Familial factors are some of the strongest arguments for using drugs like statins widely. After all, there’s only so much you can do about your cholesterol through diet and exercise changes. Some people can see reductions in cholesterol only through pharmacological intervention.
Still, we tend to treat those at low risk with lifestyle changes, while those at high risk get more intensive therapy. A new study in The New England Journal of Medicine argues that thinking may be wrong.
Researchers gathered data from four large prospective cohort studies that followed thousands of people for years, looking at the relationships between various risk factors and heart disease. The first began enrolling patients in 1987 and the last in 2008. Even though specific genes of interest weren’t known when these studies began, data were available that allowed scientists to evaluate genetic risk decades later. Using about 50 different variations — single-nucleotide polymorphisms (otherwise known as SNPs) — researchers created a risk score.
They also looked at how lifestyle factors were associated with outcomes. These included not smoking cigarettes, not being obese (having a B.M.I. less than 30), performing physical activity at least once a week and having a healthful diet pattern.
That last criterion was defined as doing at least half of the following recommendations: eating more fruits, nuts, vegetables, whole grains, fish and dairy products and eating less refined grains, processed meats, unprocessed red meats, sugar-sweetened beverages, trans fats and sodium. Every one of the four lifestyle factors was associated with a decreased risk of coronary events.
That’s the first bit of good news. Doing any one of these things makes a difference.
But the effect is cumulative. The researchers divided people into three groups based on these factors. “Favorable” required at least three of the four factors, “intermediate” required two of them, and “unfavorable” required one or none. Across all studies, those with an unfavorable lifestyle had a risk that was 71 percent to 121 percent higher than those with a favorable lifestyle.
More impressive was the reduction in coronary events — heart attacks, bypass procedures and death from cardiovascular causes — at every level of risk. Those with a favorable lifestyle, compared with those with an unfavorable lifestyle, had a 45 percent reduction in coronary events among those at low genetic risk, a 47 percent reduction among those with intermediate genetic risk, and a 46 percent reduction among those at high genetic risk.
What does this mean in real-world numbers? Among those at high genetic risk in the oldest cohort study, 10.7 percent could expect to have a coronary event over a 10-year period if they had an unfavorable lifestyle. That number was reduced to 5.1 percent if they had a favorable lifestyle. Among those at low genetic risk, the 10-year event rate was 5.8 percent with an unfavorable lifestyle and 3.1 percent with a favorable lifestyle. In the other cohort studies, similar relative reductions were seen.
These differences aren’t small. The risk of a coronary event in 10 years was halved. The absolute reduction, more than 5 percentage points in the genetic group at high risk, means that lifestyle changes are as powerful as, if not more powerful than, many drugs we recommend and pay billions of dollars for all the time.
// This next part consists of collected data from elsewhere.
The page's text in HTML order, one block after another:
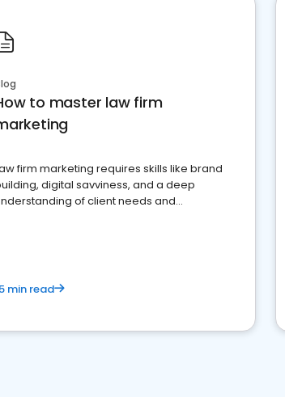
to master law firm
firm marketing requires skills like brand
digital savviness, and a deep
of client needs and
min read

There are caveats, of course. All of the participants in these analyses were white, because there are few well-validated genetic studies in black populations. But the researchers also saw similar findings in the black population of the oldest cohort. These aren’t randomized controlled trials, and there could be other factors at play that we aren’t measuring. But the results were consistent over a number of studies, and the effect size is large.
There are important lessons to be learned. These results should encourage us that genetics do not determine everything about our health. Changes in lifestyle can overcome much of the risk our DNA imposes.
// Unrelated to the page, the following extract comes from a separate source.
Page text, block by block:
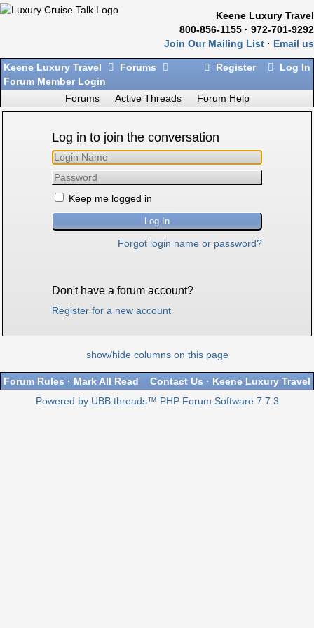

Lifestyle changes are hugely important not only for those at low risk, but for those at high risk. The relative reductions in events were similar at all levels of genetic risk.
Moreover, given how changes in lifestyle will also reduce your risk of other diseases like cancer (the No. 2 killer), it’s clear that a healthier lifestyle could have huge implications for many, many more people.
It’s important to acknowledge that these lifestyle recommendations are even less constrictive than those I’ve discussed in the past. You need only be a current nonsmoker; past smoking doesn’t exclude you. You can also be overweight, just not obese. And in contrast with most physical activity recommendations, it requires only once-a-week exercise, not the 30 minutes for five days that most professional organizations like the American Heart Association endorse.